When I worked on this (in late 2023), GGUF mostly supported Llama-type models. There are scripts to convert GGML models to GGUF, like convert-llama-ggml-to-gguf.py in the llama.cpp repository.

However, when I tried to convert my GPT-J GGML model to GGUF, I ran into an error. Here’s the command I used and the traceback:

1
2
3
4
5
6
7
8
9
10
11
12
13
14
15
16
17
18
C:\projects\llama.cpp>python convert-llama-ggml-to-gguf.py -i c:\Models\gpt4chan_model_float16\ggml-model-f16.bin -o c:\models\gpt4chan_model_float16\gguf-model-f16.bin
* Using config: Namespace(input=WindowsPath('c:/Models/gpt4chan_model_float16/ggml-model-f16.bin'), output=WindowsPath('c:/models/gpt4chan_model_float16/gguf-model-f16.bin'), name=None, desc=None, gqa=1, eps='5.0e-06', context_length=2048, model_metadata_dir=None, vocab_dir=None, vocabtype='spm')

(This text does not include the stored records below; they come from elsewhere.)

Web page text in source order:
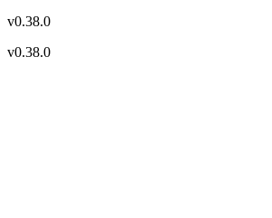
v0.38.0
v0.38.0
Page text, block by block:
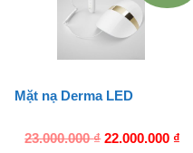
Mặt nạ Derma LED
23.000.000₫ 22.000.000 ₫
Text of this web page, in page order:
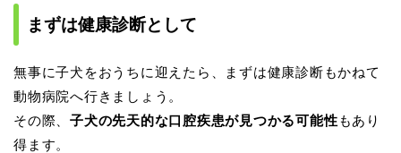
まずは健康診断として
無事に子犬をおうちに迎えたら、まずは健康診断もかねて
動物病院へ行きましょう。
その際、子犬の先天的な口腔疾患が見つかる可能性もあり
得ます。
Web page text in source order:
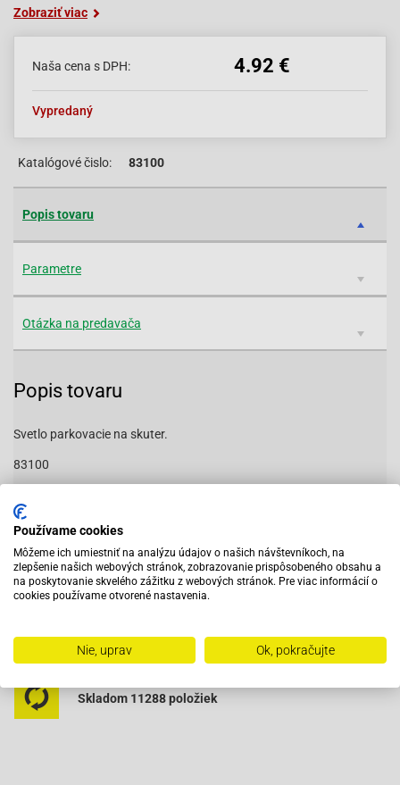
Zobraziť viac
Naša cena s DPH: 4.92 €
Vypredaný
Katalógové čislo: 83100
Popis tovaru
Parametre
Otázka na predavača
Popis tovaru
Svetlo parkovacie na skuter.
83100
Vybavený servis s odborným vyškoleným personálom
Pri objednaní do 12:00 tovar zajtra u vás
Na trhu od roku 2007
Skladom 11288 položiek
Používame cookies
Môžeme ich umiestniť na analýzu údajov o našich návštevníkoch, na
zlepšenie našich webových stránok, zobrazovanie prispôsobeného obsahu a
na poskytovanie skvelého zážitku z webových stránok. Pre viac informácií o
cookies používame otvorené nastavenia.
Nie, uprav Ok, pokračujte
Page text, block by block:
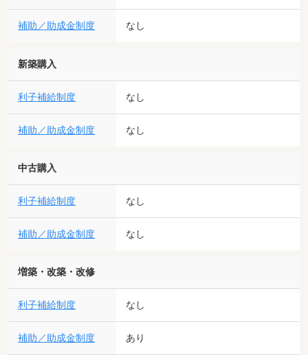
補助／助成金制度 なし
新築購入
利子補給制度 なし
補助／助成金制度 なし
中古購入
利子補給制度 なし
補助／助成金制度 なし
増築・改築・改修
利子補給制度 なし
補助／助成金制度 あり
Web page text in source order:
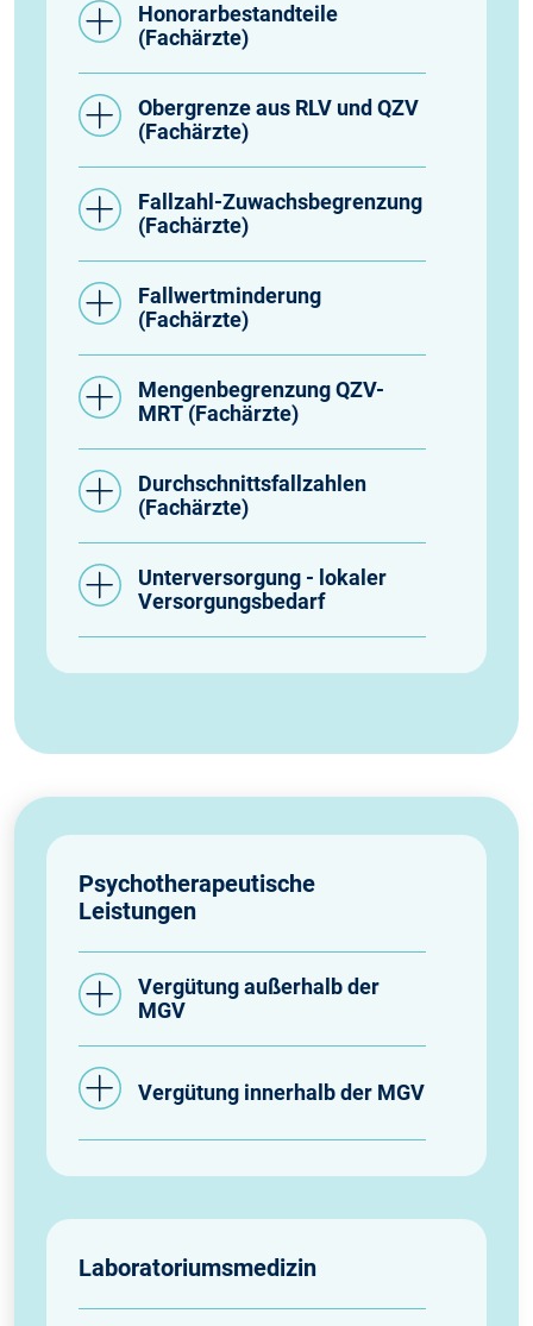
Honorarbestandteile
(Fachärzte)
Obergrenze aus RLV und QZV
(Fachärzte)
Fallzahl-Zuwachsbegrenzung
(Fachärzte)
Fallwertminderung
(Fachärzte)
Mengenbegrenzung QZV-
MRT (Fachärzte)
Durchschnittsfallzahlen
(Fachärzte)
Unterversorgung - lokaler
Versorgungsbedarf
Psychotherapeutische
Leistungen
Vergütung außerhalb der
MGV
Vergütung innerhalb der MGV
Laboratoriumsmedizin
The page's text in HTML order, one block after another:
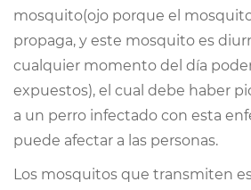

=== WARNING === Be aware that this conversion script is best-effort. Use a native GGUF model if possible. === WARNING ===

- Note: If converting LLaMA2, specifying "--eps 1e-5" is required. 70B models also need "--gqa 8".
* Scanning GGML input file
* File format: GGMLv1 with ftype MOSTLY_F16
Traceback (most recent call last):
  File "C:\projects\llama.cpp\convert-llama-ggml-to-gguf.py", line 445, in <module>
    main()
  File "C:\projects\llama.cpp\convert-llama-ggml-to-gguf.py", line 419, in main
    offset = model.load(data, 0)  # noqa
  File "C:\projects\llama.cpp\convert-llama-ggml-to-gguf.py", line 181, in load
    offset += vocab.load(data, offset, hp.n_vocab)
  File "C:\projects\llama.cpp\convert-llama-ggml-to-gguf.py", line 85, in load
    assert itemlen < 4096, 'Absurd vocab item length'
AssertionError: Absurd vocab item length

The error AssertionError: Absurd vocab item length suggested the script was not compatible with my GPT-J model’s vocabulary. This is likely because the script is specifically for Llama models, as its name indicates. So, for GPT-J, GGML was the best option I found at the time to achieve this speedup.

For newer models, particularly Llama-based ones, you should consider GGUF first.

Conclusion: GGML Improves GPT-J Speed

Converting my GPT-J-6B model to GGML significantly increased its speed on my local machine, from painfully slow to impressively fast. If you’re experiencing similar slow performance with GPT-J, I highly recommend trying this conversion process.

A big thank you to ggerganov for creating ggml and these tools that make running large models much more accessible!